В ярости Лавров был подобен толпе, которая в погоне за негодяем набивается в узкое помещение с низким потолком, железная дверь с шумом захлопывается, свет гаснет, тесно, страшно, нечем дышать.

В ярости Лавров был подобен.

С воплем: «Урою, мразь!» он рванул из комнаты, мимо пустующего стола надзирателя (лампа, книга, побуревший огрызок, перочинный ножик), сбежал по лестнице, устремился, как клокочущая лава, в сумеречные переходы спортивного комплекса, бормоча: «Не уйдешь!», «Обезврежу!», «Искореню!», «Отыграюсь!» Его не подмывало ломать, крушить, крошить, напротив, на бегу он возводил головокружительную башню, просвечивающую закатом. Ярус за ярусом. Он открывал двери ногой, раздвигал занавеси, кидался из стороны в сторону, но – была уже глубокая ночь, нескончаемые коридоры тянулись безлюдно, гимнастические залы в серой темноте казались запасником доисторических остовов, тишину нарушали лишь крысы, возившиеся в груде поломанной мебели, и слабые отзвуки музыки из подвала, где недавно открыли ночной клуб…

Вряд ли бы Лавров смог толково объяснить, какими путями он оказался возле кабинета директора. На месте секретарши еще сидел запах резеды. Из пишущей машинки торчали листки, проложенные копиркой. Дверь в кабинет приоткрыта.

Вошел.

В полумраке, обласканная луной, тускло сияла бронзовая статуя легендарной пловчихи. Из-под стола протянулась угловатая тень, которую Лавров принял за плоский труп директора.

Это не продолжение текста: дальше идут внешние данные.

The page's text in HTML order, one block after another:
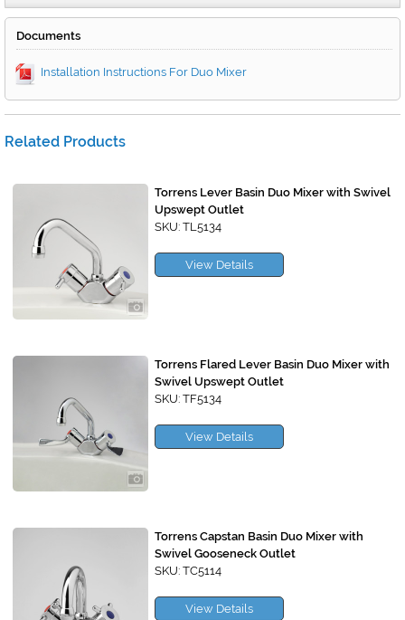
Documents
Installation Instructions For Duo Mixer
Related Products
Torrens Lever Basin Duo Mixer with Swivel
Upswept Outlet
SKU: TL5134
View Details
Torrens Flared Lever Basin Duo Mixer with
Swivel Upswept Outlet
SKU: TF5134
View Details
Torrens Capstan Basin Duo Mixer with
Swivel Gooseneck Outlet
SKU: TC5114
View Details
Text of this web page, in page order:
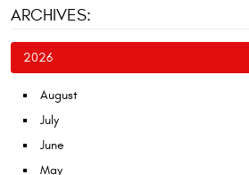
ARCHIVES:
2026
August
July
June
May
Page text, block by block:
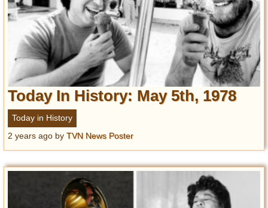
Today In History: May 5th, 1978
Today in History
2 years ago by TVN News Poster

Он зажег свет, неожиданно яркий.

Директор лежал, вытаращив глаза и свесив черный язык. Блестела струна, узлом взрезавшая горло. Игральные кости, выпавшие из скрюченных пальцев, показали нагнувшемуся два и три. Под потолком, вокруг лампы медленно, тяжело кружила большая серая птица… «Gott ist tot», зачем-то подумал Лавров, «Gott ist tot».

Лиля уже была в постели, накрывшись с головой одеялом. Лавров прошелся по комнате в нерешительности: тащить в сон еще одну загадку, впутывать Лилю в новый кошмар, наполнять безобразным будущим – грустная участь. Если бы смотритель был на месте, Лавров поделился бы с ним увиденным и тем самым переложил бы на него половину того, что произошло. Но смотритель отсутствовал. Он так и не принес новой картины взамен унесенной. А как бы хорошо смотрелась сейчас на стене ну хотя бы «Девушка с персиком»!

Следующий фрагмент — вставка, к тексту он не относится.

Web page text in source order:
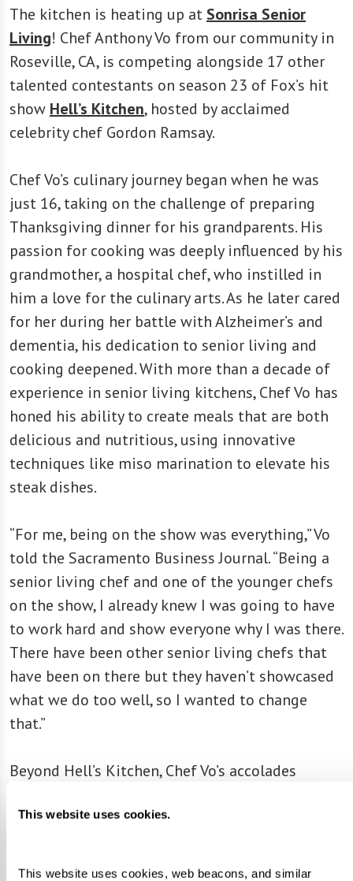
This website uses cookies.
This website uses cookies, web beacons, and similar
The kitchen is heating up at Sonrisa Senior
Living! Chef Anthony Vo from our community in
Roseville, CA, is competing alongside 17 other
talented contestants on season 23 of Fox’s hit
show Hell’s Kitchen, hosted by acclaimed
celebrity chef Gordon Ramsay.
Chef Vo’s culinary journey began when he was
just 16, taking on the challenge of preparing
Thanksgiving dinner for his grandparents. His
passion for cooking was deeply influenced by his
grandmother, a hospital chef, who instilled in
him a love for the culinary arts. As he later cared
for her during her battle with Alzheimer’s and
dementia, his dedication to senior living and
cooking deepened. With more than a decade of
experience in senior living kitchens, Chef Vo has
honed his ability to create meals that are both
delicious and nutritious, using innovative
techniques like miso marination to elevate his
steak dishes.
“For me, being on the show was everything,” Vo
told the Sacramento Business Journal. “Being a
senior living chef and one of the younger chefs
on the show, I already knew I was going to have
to work hard and show everyone why I was there.
There have been other senior living chefs that
have been on there but they haven’t showcased
what we do too well, so I wanted to change
that.”
Beyond Hell’s Kitchen, Chef Vo’s accolades
healthy recipes onFOX40
and the Sacramento Bee

Ни он, ни Лиля не спали всю ночь, ворочаясь, забываясь только для того, чтобы еще сильнее подстегнуть бессонницу – два и три, два и три, два и три… Я – два, она – три. Только под утро Лавров провалился куда-то вверх, в мягкое нутро розовеющих небес…

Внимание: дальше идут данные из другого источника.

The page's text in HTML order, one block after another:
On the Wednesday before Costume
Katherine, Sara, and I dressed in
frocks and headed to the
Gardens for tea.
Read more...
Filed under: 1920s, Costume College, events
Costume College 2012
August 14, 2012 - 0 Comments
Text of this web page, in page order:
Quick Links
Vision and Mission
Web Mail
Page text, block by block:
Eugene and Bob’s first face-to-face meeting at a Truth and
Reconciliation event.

«Вставай, опоздаешь на тренировку!» – Лиля в своем белом платье, с подведенными золотой тушью глазами склонилась, как ангел. Но Лаврову было уже не до тренировок…

После того как схлынула волна переполоха, утихли вопли и топот беспорядочной беготни, остались три версии смерти директора. По одной старик умер от удушья. По другой – выбросился из окна. По третьей, увы, самой популярной, несчастный погиб в объятиях бронзовой статуи. Многие, кого Лавров расспрашивал, говорили, что уже не верят никому и ничему…

На похоронах собралось много неизвестных Лаврову лиц, пожаловали чиновники из министерства, особо важные персоны в малиновых пиджаках, наконец, веселой гурьбой подвалили певцы, музыканты и композиторы.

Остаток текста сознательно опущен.